President Obama Bans Solitary Confinement of Youth in Federal Prisons
The Casey Foundation has been working with a growing coalition in urging all facilities housing children to end the practice of solitary confinement because it can severely damage youth and inhibit their future success. President Obama’s decision this week to ban the practice of holding young people in solitary confinement in federal prisons makes significant progress in eliminating this inhumane practice for young people.
President Obama’s decision follows similar actions at the state level, where there is a movement to sharply limit or end the use of solitary confinement. With the Foundation’s support, state and local juvenile facility administrators have joined forces with a variety of organizations and advocates in a national campaign to end this practice for youth.
Solitary confinement “doesn’t make us safer,” President Obama wrote in The Washington Post. “It’s an affront to our common humanity.” The President cited research that solitary confinement has the potential to lead to devastating, lasting psychological consequences, including depression, alienation and suicide.

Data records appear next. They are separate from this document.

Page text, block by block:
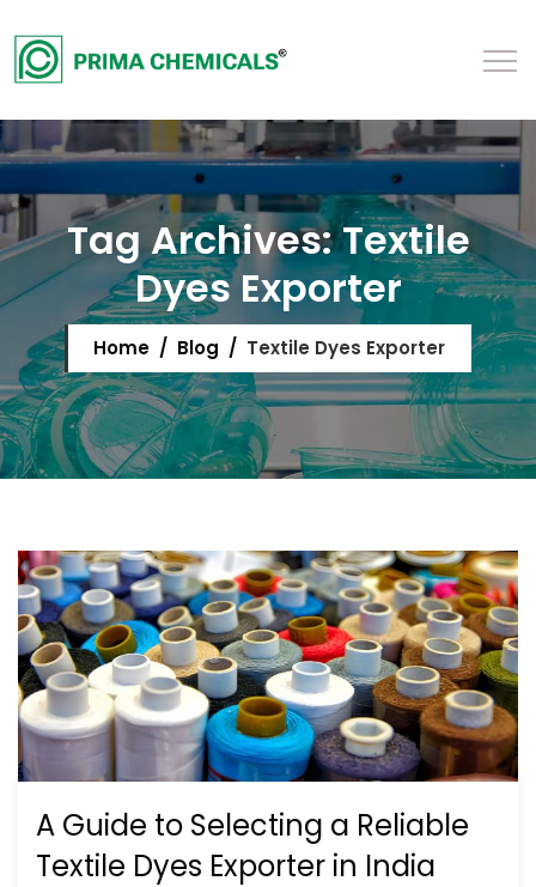
Tag Archives:Textile
Dyes Exporter
Home / Blog / Textile Dyes Exporter
A Guide to Selecting a Reliable
Textile Dyes Exporter in India

The Casey Foundation is dedicated to working with juvenile justice systems around the country to improve conditions in juvenile detention and corrections facilities and set standards that ensure that youth are safe. These standards strictly regulate and limit all forms of isolation. Specifically, they prohibit the use of room confinement for discipline, punishment, administrative convenience, retaliation, staffing shortages or reasons other than as temporary response to behavior that threatens immediate harm to a youth or others. The Casey Foundation’s resources and tools related to ending solitary confinement are free downloads and available to all facility administrators.

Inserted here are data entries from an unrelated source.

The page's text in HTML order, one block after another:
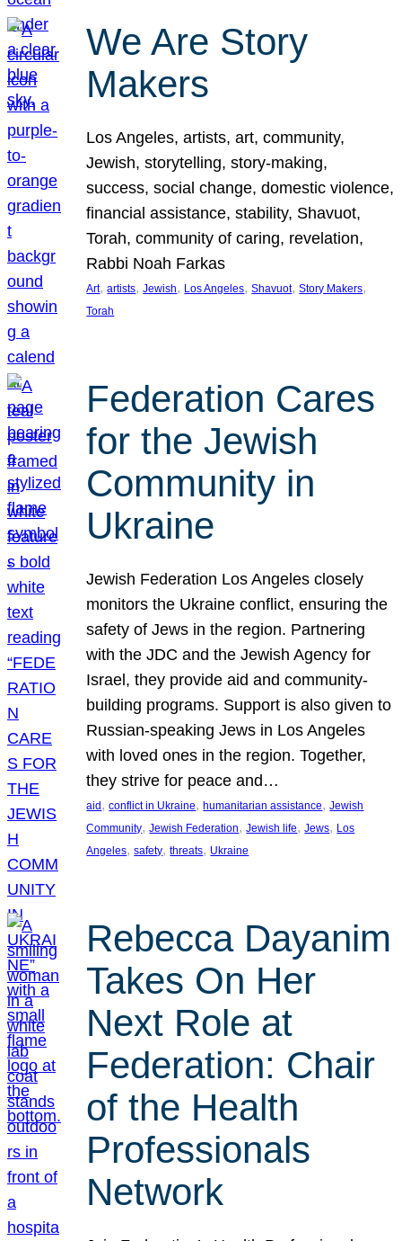
We Are Story
Makers
Los Angeles, artists, art, community,
Jewish, storytelling, story-making,
success, social change, domestic violence,
financial assistance, stability, Shavuot,
Torah, community of caring, revelation,
Rabbi Noah Farkas
Art, artists, Jewish, Los Angeles, Shavuot, Story Makers
Torah
Federation Cares
for the Jewish
Community in
Ukraine
Jewish Federation Los Angeles closely
monitors the Ukraine conflict, ensuring the
safety of Jews in the region. Partnering
with the JDC and the Jewish Agency for
Israel, they provide aid and community-
building programs. Support is also given to
Russian-speaking Jews in Los Angeles
with loved ones in the region. Together,
they strive for peace and…
aid , conflict in Ukraine, humanitarian assistance, Jewish
Community, Jewish Federation, Jewish life, Jews, Los
Angeles, safety, threats, Ukraine
Rebecca Dayanim
Takes On Her
Next Role at
Federation: Chair
of the Health
Professionals
Network

The promise of the juvenile justice system to help young people remake their lives cannot be realized if youth are exposed to harmful conditions such as solitary confinement. The Foundation believes that our justice system should hold youth accountable in ways that recognize young people’s capacity for change and match their developmental stage. It should offer services for youth that focus on opportunities, resources and coaching so that youth can develop the competencies they need to become productive adults.
President Obama called the United States a nation of second chances, but proclaimed that the experience of solitary confinement too often undercuts that second chance. “In America, we believe in redemption,” the President wrote. “We believe that when people make mistakes, they deserve the opportunity to remake their lives.”